Investors keep going back to these penny stocks, though. It's tempting to invest a few dollars in stocks trading at pennies per share for a chance of some rich returns.
Without question, it is indeed possible to score a big win with penny stocks. But in truth, the odds are against you when trying to hit it big with stocks under $1.
The Problems with Most Stocks Under $1
Pump-and-Dump Schemes: You've probably gotten an email, a snail mail flyer, or call touting a penny stock that's the next "big" thing. The thing is, the issuing company hired a promotional firm to tout the company's potential. Payment to the company doing the promoting is often in a big chunk of shares – 100,000 of shares of more. When the hyped stock price rises, the promoter and insiders sell shares and send the stock price sinking.
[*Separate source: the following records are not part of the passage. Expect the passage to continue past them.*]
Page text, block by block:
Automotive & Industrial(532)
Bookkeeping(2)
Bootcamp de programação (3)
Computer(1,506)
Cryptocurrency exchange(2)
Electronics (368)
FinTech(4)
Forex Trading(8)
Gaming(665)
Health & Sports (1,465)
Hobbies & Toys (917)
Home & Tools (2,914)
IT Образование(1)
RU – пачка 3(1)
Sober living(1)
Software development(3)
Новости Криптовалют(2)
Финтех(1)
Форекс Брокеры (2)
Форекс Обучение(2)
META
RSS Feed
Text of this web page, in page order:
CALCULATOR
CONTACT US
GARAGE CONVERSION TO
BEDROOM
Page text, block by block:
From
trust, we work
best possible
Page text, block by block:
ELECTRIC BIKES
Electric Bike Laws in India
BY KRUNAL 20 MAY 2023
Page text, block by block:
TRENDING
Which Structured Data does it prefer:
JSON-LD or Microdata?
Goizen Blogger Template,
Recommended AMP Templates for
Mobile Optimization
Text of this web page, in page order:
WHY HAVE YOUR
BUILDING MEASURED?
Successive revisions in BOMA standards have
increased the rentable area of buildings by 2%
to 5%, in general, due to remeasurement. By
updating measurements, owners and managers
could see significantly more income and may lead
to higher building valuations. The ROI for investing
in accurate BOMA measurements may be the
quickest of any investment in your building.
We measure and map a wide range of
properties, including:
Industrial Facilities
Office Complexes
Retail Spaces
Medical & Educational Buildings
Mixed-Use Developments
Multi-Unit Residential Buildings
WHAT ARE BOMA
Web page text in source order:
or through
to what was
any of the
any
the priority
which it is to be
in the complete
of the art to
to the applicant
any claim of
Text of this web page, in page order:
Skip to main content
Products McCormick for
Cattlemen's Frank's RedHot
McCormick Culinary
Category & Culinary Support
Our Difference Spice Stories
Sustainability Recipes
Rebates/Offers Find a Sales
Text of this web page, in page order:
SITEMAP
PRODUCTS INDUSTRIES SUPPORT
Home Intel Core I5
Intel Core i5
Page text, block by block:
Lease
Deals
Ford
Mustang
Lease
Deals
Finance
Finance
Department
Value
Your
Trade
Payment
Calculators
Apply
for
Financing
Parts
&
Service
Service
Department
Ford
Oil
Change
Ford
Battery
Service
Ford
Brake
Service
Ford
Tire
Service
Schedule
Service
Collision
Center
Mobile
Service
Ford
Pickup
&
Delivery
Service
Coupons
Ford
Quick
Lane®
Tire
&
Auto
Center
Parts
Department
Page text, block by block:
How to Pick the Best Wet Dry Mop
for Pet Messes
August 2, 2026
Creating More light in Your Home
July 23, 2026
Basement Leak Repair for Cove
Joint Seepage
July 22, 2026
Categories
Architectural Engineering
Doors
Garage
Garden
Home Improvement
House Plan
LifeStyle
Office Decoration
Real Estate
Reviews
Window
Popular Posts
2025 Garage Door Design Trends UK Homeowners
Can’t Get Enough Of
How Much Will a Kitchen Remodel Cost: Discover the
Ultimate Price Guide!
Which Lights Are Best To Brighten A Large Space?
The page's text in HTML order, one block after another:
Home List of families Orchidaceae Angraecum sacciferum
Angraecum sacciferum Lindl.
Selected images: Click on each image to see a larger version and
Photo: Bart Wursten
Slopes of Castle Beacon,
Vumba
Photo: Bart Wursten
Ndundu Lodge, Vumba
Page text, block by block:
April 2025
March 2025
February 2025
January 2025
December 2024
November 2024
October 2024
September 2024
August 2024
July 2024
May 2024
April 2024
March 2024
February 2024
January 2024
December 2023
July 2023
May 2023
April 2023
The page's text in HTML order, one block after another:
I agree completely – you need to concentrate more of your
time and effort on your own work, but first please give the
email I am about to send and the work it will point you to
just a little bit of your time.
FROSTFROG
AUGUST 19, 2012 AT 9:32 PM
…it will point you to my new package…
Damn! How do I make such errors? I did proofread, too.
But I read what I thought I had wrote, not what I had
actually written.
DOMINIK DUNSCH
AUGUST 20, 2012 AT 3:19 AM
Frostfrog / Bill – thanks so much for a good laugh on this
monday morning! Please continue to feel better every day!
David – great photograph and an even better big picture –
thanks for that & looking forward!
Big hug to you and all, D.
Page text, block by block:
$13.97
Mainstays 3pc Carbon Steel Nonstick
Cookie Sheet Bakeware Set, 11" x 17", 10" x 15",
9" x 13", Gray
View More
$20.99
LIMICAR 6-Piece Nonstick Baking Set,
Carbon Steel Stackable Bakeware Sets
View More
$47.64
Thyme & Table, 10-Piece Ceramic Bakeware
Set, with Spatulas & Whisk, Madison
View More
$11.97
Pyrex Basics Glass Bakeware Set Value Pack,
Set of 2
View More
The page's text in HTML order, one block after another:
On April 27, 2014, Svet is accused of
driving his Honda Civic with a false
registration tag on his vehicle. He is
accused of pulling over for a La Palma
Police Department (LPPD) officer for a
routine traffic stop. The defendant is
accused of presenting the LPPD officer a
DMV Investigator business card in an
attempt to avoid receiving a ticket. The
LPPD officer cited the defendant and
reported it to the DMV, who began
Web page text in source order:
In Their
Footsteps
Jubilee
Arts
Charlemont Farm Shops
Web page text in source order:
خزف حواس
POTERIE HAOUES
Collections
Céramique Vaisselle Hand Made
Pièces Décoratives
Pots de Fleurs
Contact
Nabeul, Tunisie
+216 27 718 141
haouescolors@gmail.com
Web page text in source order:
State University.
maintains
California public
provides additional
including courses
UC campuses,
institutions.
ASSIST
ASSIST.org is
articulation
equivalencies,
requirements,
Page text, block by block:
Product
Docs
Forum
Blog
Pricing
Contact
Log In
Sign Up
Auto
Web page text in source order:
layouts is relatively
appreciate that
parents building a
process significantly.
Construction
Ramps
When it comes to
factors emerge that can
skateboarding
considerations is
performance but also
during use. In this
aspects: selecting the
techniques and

Lack of Liquidity: Many penny stocks are thinly traded. Often, there are no specialists in penny stocks whose jobs are to make an orderly market. And because penny stocks are so speculative, traders are quick to react to any news. That simply fuels further speculation and creates wide bid/ask spreads.
Loose Regulations: Most penny stocks trade on the over-the-counter market, which is largely unregulated. Since it is not required for OTCMKT-listed securities, most companies traded there choose not to report financial returns, important developments, insider transactions, and press releases. In short, they don't share disclosure documents that are key in making educated investment decisions.
Risks: All investments involve risks, but penny stocks are among the riskiest. Many are new companies with no proven track record, assets, operations, or revenues. Others have products and services still in development or yet to be tested in the market.